# Best Guess for Partial Solution for Diff EQ?

1. Nov 24, 2014

### kq6up

1. The problem statement, all variables and given/known data

Find the specific solution for: y''-2y'+y=xe^x+4, y(0)=1, y'(0)=1.

2. Relevant equations
N/A

3. The attempt at a solution

Since xe^x is already in the general solution of the homogeneous version of this diff eq (complementary solution), my first guess for a partial solution term would be x^2e^x (xe^x is already taken by the complementary sol). However, it no worky. The correct guess is x^3e^x. I am not sure why this term has a higher power of x then the order of the DiffEq. I would have never have guessed this.
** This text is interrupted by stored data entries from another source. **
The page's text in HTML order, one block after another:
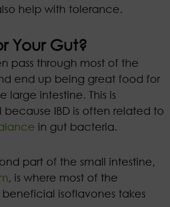
help with tolerance.
Your Gut?
pass through most of the
end up being great food for
large intestine. This is
IBD is often related to
in gut bacteria.
part of the small intestine,
, is where most of the
beneficial isoflavones takes
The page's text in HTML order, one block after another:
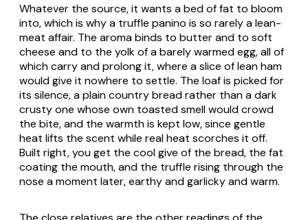
Whatever the source, it wants a bed of fat to bloom
into, which is why a truffle panino is so rarely a lean-
meat affair. The aroma binds to butter and to soft
cheese and to the yolk of a barely warmed egg, all of
which carry and prolong it, where a slice of lean ham
would give it nowhere to settle. The loaf is picked for
its silence, a plain country bread rather than a dark
crusty one whose own toasted smell would crowd
the bite, and the warmth is kept low, since gentle
heat lifts the scent while real heat scorches it off.
Built right, you get the cool give of the bread, the fat
coating the mouth, and the truffle rising through the
nose a moment later, earthy and garlicky and warm.
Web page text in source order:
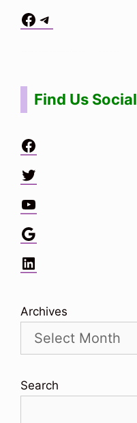
Facebook
Telegram
Find Us Social
Facebook
Twitter
YouTube
Google
LinkedIn
Archives
Search
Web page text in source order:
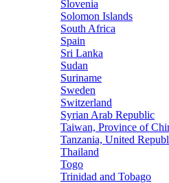
Slovenia
Solomon Islands
South Africa
Spain
Sri Lanka
Sudan
Suriname
Sweden
Switzerland
Syrian Arab Republic
Taiwan, Province of
Tanzania, United
Thailand
Togo
Trinidad and Tobago
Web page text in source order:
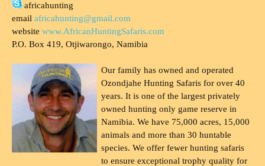
africahunting
email africahunting@gmail.com
website www.AfricanHuntingSafaris.com
P.O. Box 419, Otjiwarongo, Namibia
Our family has owned and operated
Ozondjahe Hunting Safaris for over 40
years. It is one of the largest privately
owned hunting only game reserve in
Namibia. We have 75,000 acres, 15,000
animals and more than 30 huntable
species. We offer fewer hunting safaris
to ensure exceptional trophy quality for
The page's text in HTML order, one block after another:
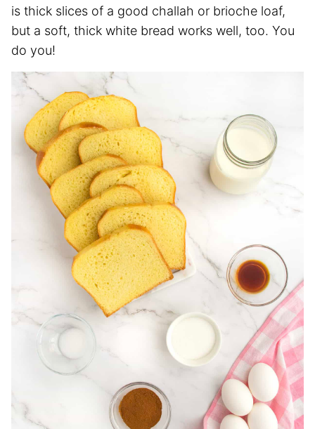
is thick slices of a good challah or brioche loaf,
but a soft, thick white bread works well, too. You
do you!
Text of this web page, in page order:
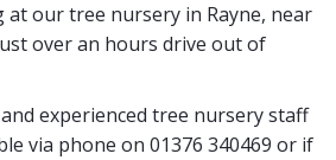
at our tree nursery in Rayne, near
over an hours drive out of
experienced tree nursery staff
via phone on 01376 340469 or if
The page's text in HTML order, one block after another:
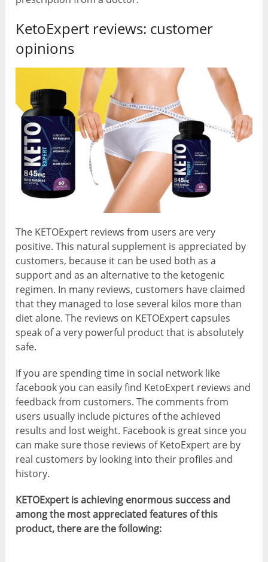
KetoExpert reviews: customer
opinions
The KETOExpert reviews from users are very
positive. This natural supplement is appreciated by
customers, because it can be used both as a
support and as an alternative to the ketogenic
regimen. In many reviews, customers have claimed
that they managed to lose several kilos more than
diet alone. The reviews on KETOExpert capsules
speak of a very powerful product that is absolutely
safe.
If you are spending time in social network like
facebook you can easily find KetoExpert reviews and
feedback from customers. The comments from
users usually include pictures of the achieved
results and lost weight. Facebook is great since you
can make sure those reviews of KetoExpert are by
real customers by looking into their profiles and
history.
KETOExpert is achieving enormous success and
among the most appreciated features of this
product, there are the following:
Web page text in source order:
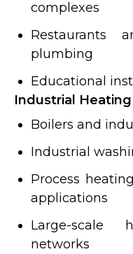
complexes
Restaurants
plumbing
Educational
Industrial
Boilers and
Industrial
Process
applications
Large-scale
networks
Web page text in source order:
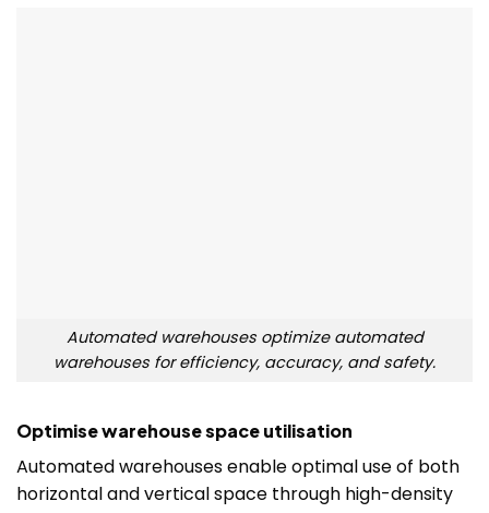
Automated warehouses optimize automated
warehouses for efficiency, accuracy, and safety.
Optimise warehouse space utilisation
Automated warehouses enable optimal use of both
horizontal and vertical space through high-density
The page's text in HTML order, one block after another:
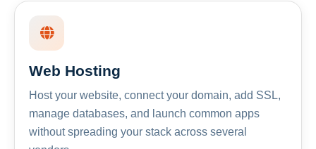
Web Hosting
Host your website, connect your domain, add SSL,
manage databases, and launch common apps
without spreading your stack across several
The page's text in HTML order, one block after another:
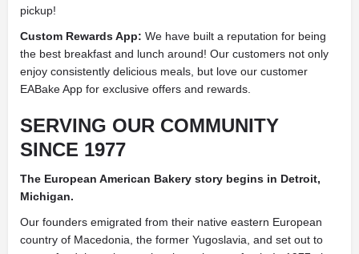
pickup!
Custom Rewards App: We have built a reputation for being
the best breakfast and lunch around! Our customers not only
enjoy consistently delicious meals, but love our customer
EABake App for exclusive offers and rewards.
SERVING OUR COMMUNITY
SINCE 1977
The European American Bakery story begins in Detroit,
Michigan.
Our founders emigrated from their native eastern European
country of Macedonia, the former Yugoslavia, and set out to
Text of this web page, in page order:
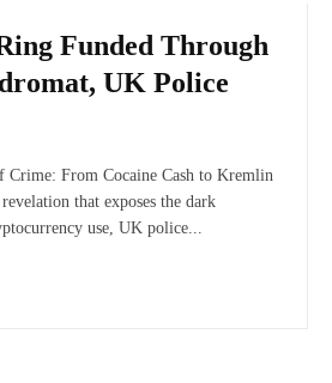
Funded Through
UK Police
From Cocaine Cash to Kremlin
that exposes the dark
use, UK police...
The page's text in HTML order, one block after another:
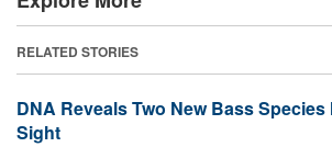
RELATED STORIES
DNA Reveals Two New Bass
Sight
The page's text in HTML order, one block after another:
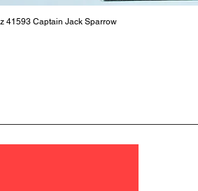
41593 Captain Jack Sparrow
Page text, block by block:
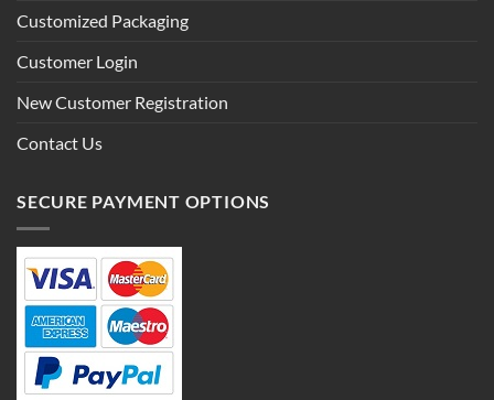
Customized Packaging
Customer Login
New Customer Registration
Contact Us
SECURE PAYMENT OPTIONS
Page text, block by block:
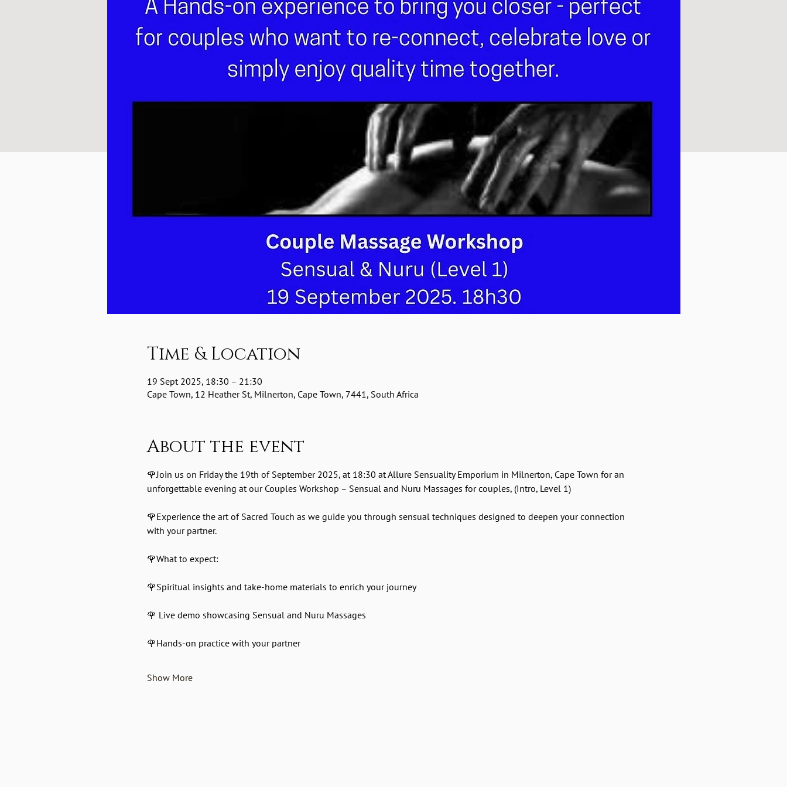
Time & Location
19 Sept 2025, 18:30 – 21:30
Cape Town, 12 Heather St, Milnerton, Cape Town, 7441, South Africa
About the event
🌹Join us on Friday the 19th of September 2025, at 18:30 at Allure Sensuality Emporium in Milnerton, Cape Town for an
unforgettable evening at our Couples Workshop – Sensual and Nuru Massages for couples, (Intro, Level 1)
🌹Experience the art of Sacred Touch as we guide you through sensual techniques designed to deepen your connection
with your partner.
🌹What to expect:
🌹Spiritual insights and take-home materials to enrich your journey
🌹 Live demo showcasing Sensual and Nuru Massages
🌹Hands-on practice with your partner
Show More
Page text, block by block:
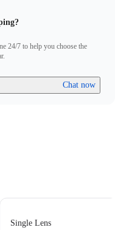
Lens Kit with the
affect the final image, and
24/7 to help you choose the
Chat now
Single Lens
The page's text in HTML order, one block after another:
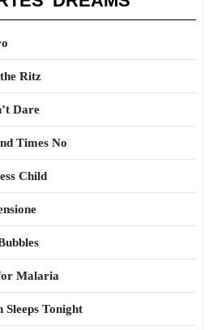
Ritz
Dare
Times No
Child
Malaria
Tonight
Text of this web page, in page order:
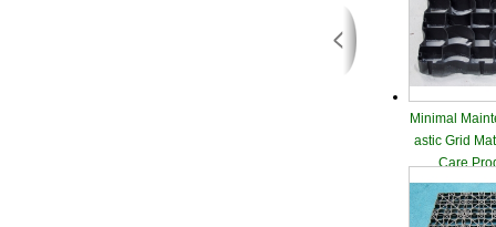
Minimal
astic Grid
Care
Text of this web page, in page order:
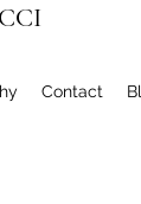
Contact
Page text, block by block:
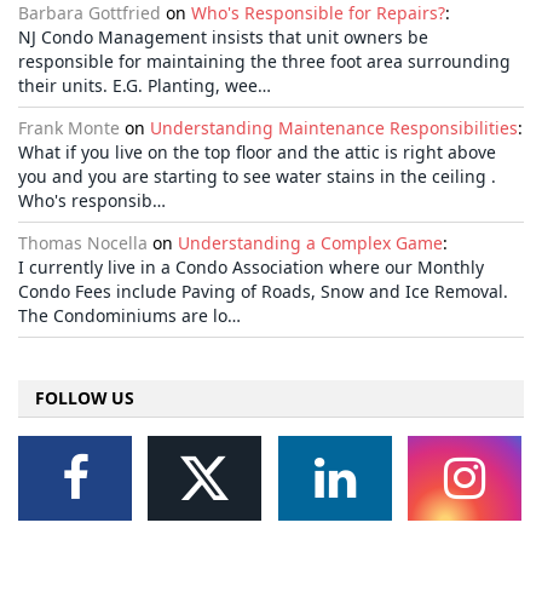
Barbara Gottfried on Who's Responsible for Repairs?:
NJ Condo Management insists that unit owners be
responsible for maintaining the three foot area surrounding
their units. E.G. Planting, wee…
Frank Monte on Understanding Maintenance Responsibilities:
What if you live on the top floor and the attic is right above
you and you are starting to see water stains in the ceiling .
Who's responsib…
Thomas Nocella on Understanding a Complex Game:
I currently live in a Condo Association where our Monthly
Condo Fees include Paving of Roads, Snow and Ice Removal.
The Condominiums are lo…
FOLLOW US
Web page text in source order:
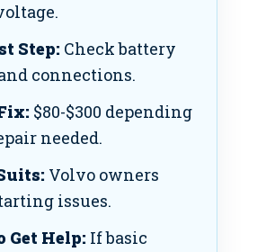
Step: Check battery
connections.
$80-$300 depending
needed.
Volvo owners
issues.
Get Help: If basic
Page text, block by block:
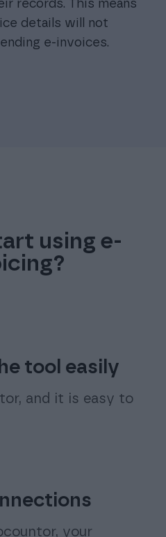
records. This means
details will not
e-invoices.
using e-
tool easily
and it is easy to
your
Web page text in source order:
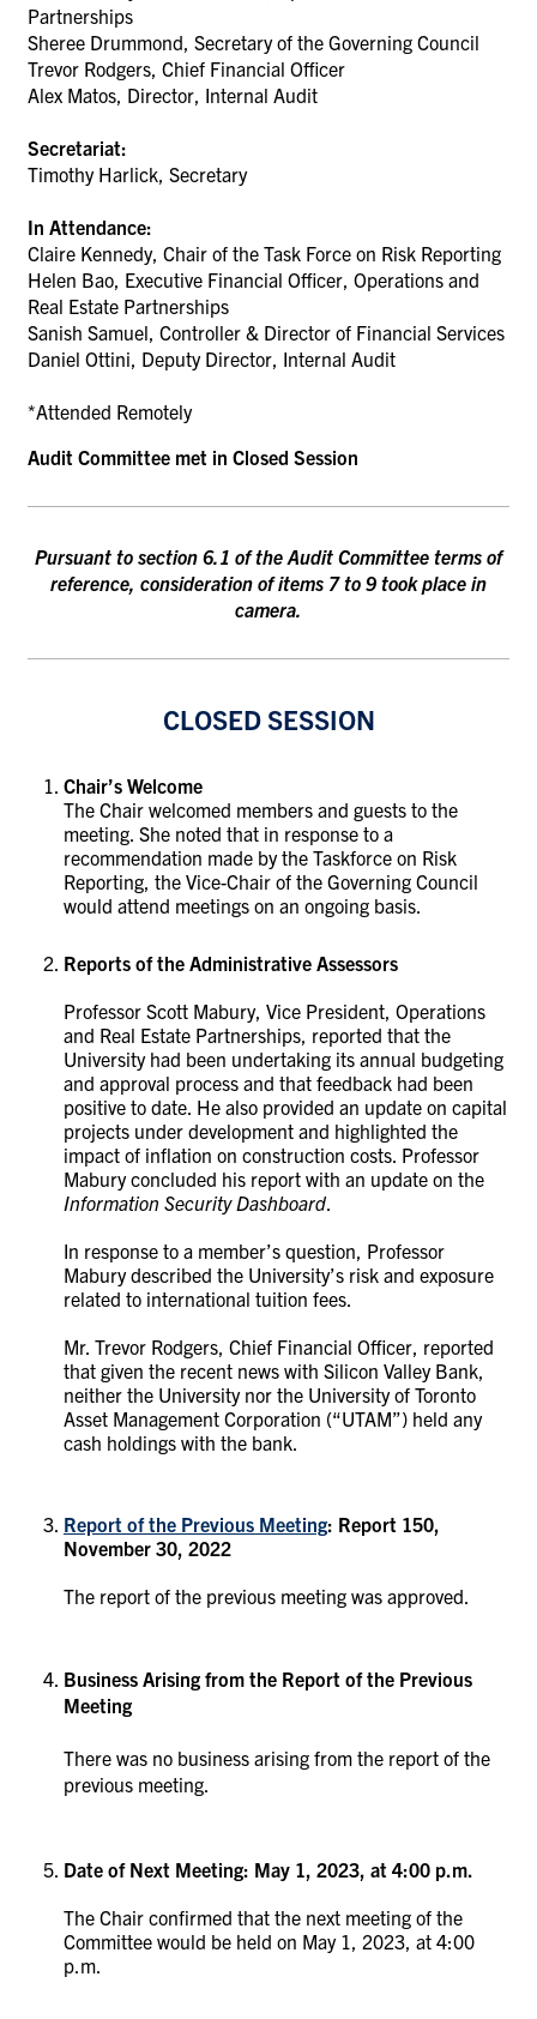
Partnerships
Sheree Drummond, Secretary of the Governing Council
Trevor Rodgers, Chief Financial Officer
Alex Matos, Director, Internal Audit
Secretariat:
Timothy Harlick, Secretary
In Attendance:
Claire Kennedy, Chair of the Task Force on Risk Reporting
Helen Bao, Executive Financial Officer, Operations and
Real Estate Partnerships
Sanish Samuel, Controller & Director of Financial Services
Daniel Ottini, Deputy Director, Internal Audit
*Attended Remotely
Audit Committee met in Closed Session
Pursuant to section 6.1 of the Audit Committee terms of
reference, consideration of items 7 to 9 took place in
camera.
CLOSED SESSION
Chair’s Welcome
The Chair welcomed members and guests to the
meeting. She noted that in response to a
recommendation made by the Taskforce on Risk
Reporting, the Vice-Chair of the Governing Council
would attend meetings on an ongoing basis.
Reports of the Administrative Assessors
Professor Scott Mabury, Vice President, Operations
and Real Estate Partnerships, reported that the
University had been undertaking its annual budgeting
and approval process and that feedback had been
positive to date. He also provided an update on capital
projects under development and highlighted the
impact of inflation on construction costs. Professor
Mabury concluded his report with an update on the
Information Security Dashboard
In response to a member’s question, Professor
Mabury described the University’s risk and exposure
related to international tuition fees.
Mr. Trevor Rodgers, Chief Financial Officer, reported
that given the recent news with Silicon Valley Bank,
neither the University nor the University of Toronto
Asset Management Corporation (“UTAM”) held any
cash holdings with the bank.
Report of the Previous Meeting: Report 150,
November 30, 2022
The report of the previous meeting was approved.
Business Arising from the Report of the Previous
Meeting
There was no business arising from the report of the
previous meeting.
Date of Next Meeting: May 1, 2023, at 4:00 p.m.
The Chair confirmed that the next meeting of the
Committee would be held on May 1, 2023, at 4:00
p.m.
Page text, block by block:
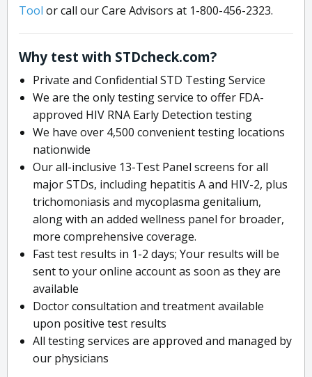
Tool or call our Care Advisors at 1-800-456-2323.
Why test with STDcheck.com?
Private and Confidential STD Testing Service
We are the only testing service to offer FDA-
approved HIV RNA Early Detection testing
We have over 4,500 convenient testing locations
nationwide
Our all-inclusive 13-Test Panel screens for all
major STDs, including hepatitis A and HIV-2, plus
trichomoniasis and mycoplasma genitalium,
along with an added wellness panel for broader,
more comprehensive coverage.
Fast test results in 1-2 days; Your results will be
sent to your online account as soon as they are
available
Doctor consultation and treatment available
upon positive test results
All testing services are approved and managed by
our physicians
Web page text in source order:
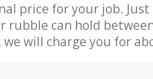
price for your job.
rubble can hold
will charge you for
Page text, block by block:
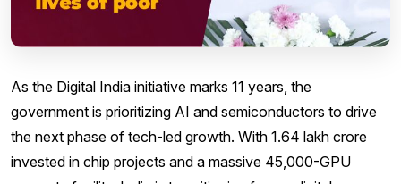
As the Digital India initiative marks 11 years, the
government is prioritizing AI and semiconductors to drive
the next phase of tech-led growth. With ₹1.64 lakh crore
invested in chip projects and a massive 45,000-GPU
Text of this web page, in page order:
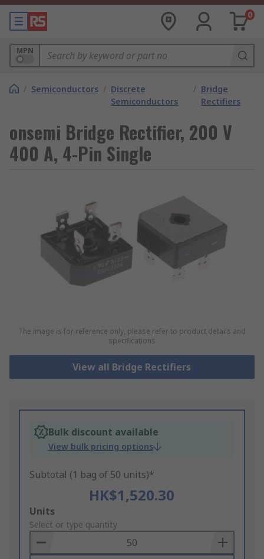
0
MPN
/ Semiconductors / Discrete
Semiconductors
/ Bridge
Rectifiers
onsemi Bridge Rectifier, 200 V
400 A, 4-Pin Single
The image is for reference only, please refer to product details and
specifications
View all Bridge Rectifiers
Bulk discount available
View bulk pricing options
Subtotal (1 bag of 50 units)*
HK$1,520.30
Add
to
Basket
Units
Select or type quantity
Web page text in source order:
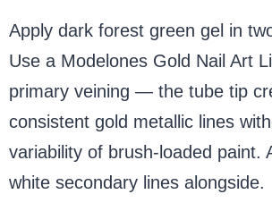
Apply dark forest green gel in
Use a Modelones Gold Nail Art
primary veining — the tube tip
consistent gold metallic lines
variability of brush-loaded paint.
white secondary lines alongside.
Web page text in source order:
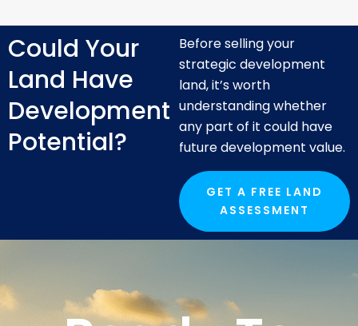
Could Your
Land Have
Development
Potential?
Before selling your
strategic development
land, it’s worth
understanding whether
any part of it could have
future development value.
GET A FREE LAND
ASSESSMENT
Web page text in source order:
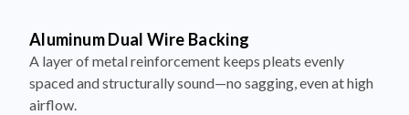
Aluminum Dual Wire Backing
A layer of metal reinforcement keeps pleats evenly
spaced and structurally sound—no sagging, even at high
airflow.
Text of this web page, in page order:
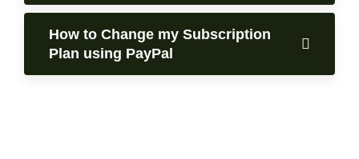
How to Change my Subscription
Plan using PayPal
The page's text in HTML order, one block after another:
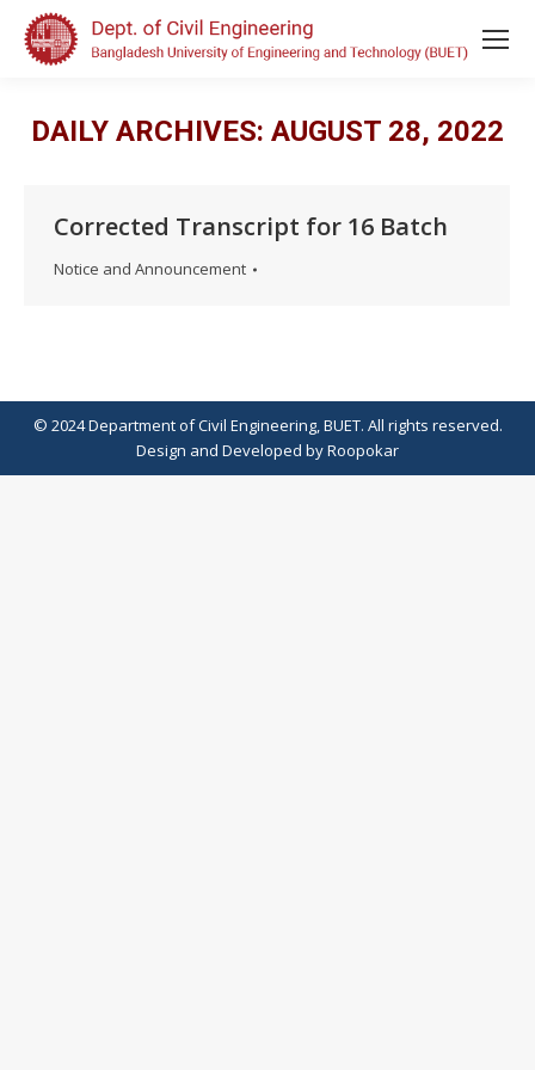
DAILY ARCHIVES: AUGUST 28, 2022
Corrected Transcript for 16 Batch
Notice and Announcement
© 2024 Department of Civil Engineering, BUET. All rights reserved.
Design and Developed byRoopokar
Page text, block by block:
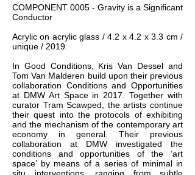
COMPONENT 0005 - Gravity is a Significant
Conductor
Acrylic on acrylic glass / 4.2 x 4.2 x 3.3 cm /
unique / 2019.
In Good Conditions, Kris Van Dessel and
Tom Van Malderen build upon their previous
collaboration Conditions and Opportunities
at DMW Art Space in 2017. Together with
curator Tram Scawped, the artists continue
their quest into the protocols of exhibiting
and the mechanism of the contemporary art
economy in general. Their previous
collaboration at DMW investigated the
conditions and opportunities of the ‘art
space’ by means of a series of minimal in
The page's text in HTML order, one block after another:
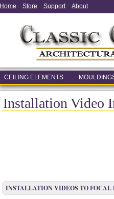
Home Store Support About
CEILING ELEMENTS
Installation Video
INSTALLATION VIDEOS TO FOCAL
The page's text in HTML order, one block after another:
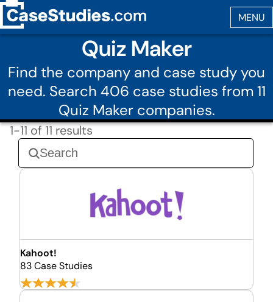
Quiz Maker
Find the company and case study you
need. Search 406 case studies from 11
Quiz Maker companies.
1-11 of 11 results
Kahoot!
83 Case Studies

Is there a reason I should have guessed this, or in general do I have to keep increasing powers until I find one that works? I am trying to find ways to save time on an exam.

Thanks,
Chris

2. Nov 24, 2014

### LCKurtz

The best way is to eliminate the guesswork with the annihilator method. It is really pretty simple. See
http://www.utdallas.edu/dept/abp/PDF_Files/DE_Folder/Annihilator_Method.pdf [Broken]

Last edited by a moderator: May 7, 2017
3. Nov 24, 2014

### kq6up

Ah, I vaguely remember that method from 20 years ago. Thanks for the post. According to the text my prof photocopied we are using the Method of undetermined coefficients, and I am going to assume there is guessing involved with my question above. So there is no straight forward way of knowing ahead of time with my professor's method -- just trial and error?

She assigned some painful extra credit for the whole class to repair a midterm grade, and I am thinking she wants us to just slog through it her way -- she is a bit sadistic like that :D

Thanks,
Chris

Last edited by a moderator: May 7, 2017
4. Nov 24, 2014

### LCKurtz

Actually, the method of undetermined coefficients is the method of annihilators. That's where the "guess" comes from. On an actual problem it is pretty quick and quicker if you guess wrong for your trial solution. For a particular problem it is really quite quick. To illustrate, in your problem$$y''-2y'+y = xe^x + 4$$your annihilator on the left is $(D-1)^2$ and on the right is $D(D-1)^2$ for a combined annihilator of $D(D-1)^4$. So you can annihilate both sides with$$\color{red}{Ae^x+Bxe^x}+Cx^2e^x+Dx^3e^x+E$$I have highlighted in red the part of that which is in the homogeneous solution. The rest of it is the correct "guess" to use for undetermined coefficients.

5. Nov 24, 2014

Thanks,
Chris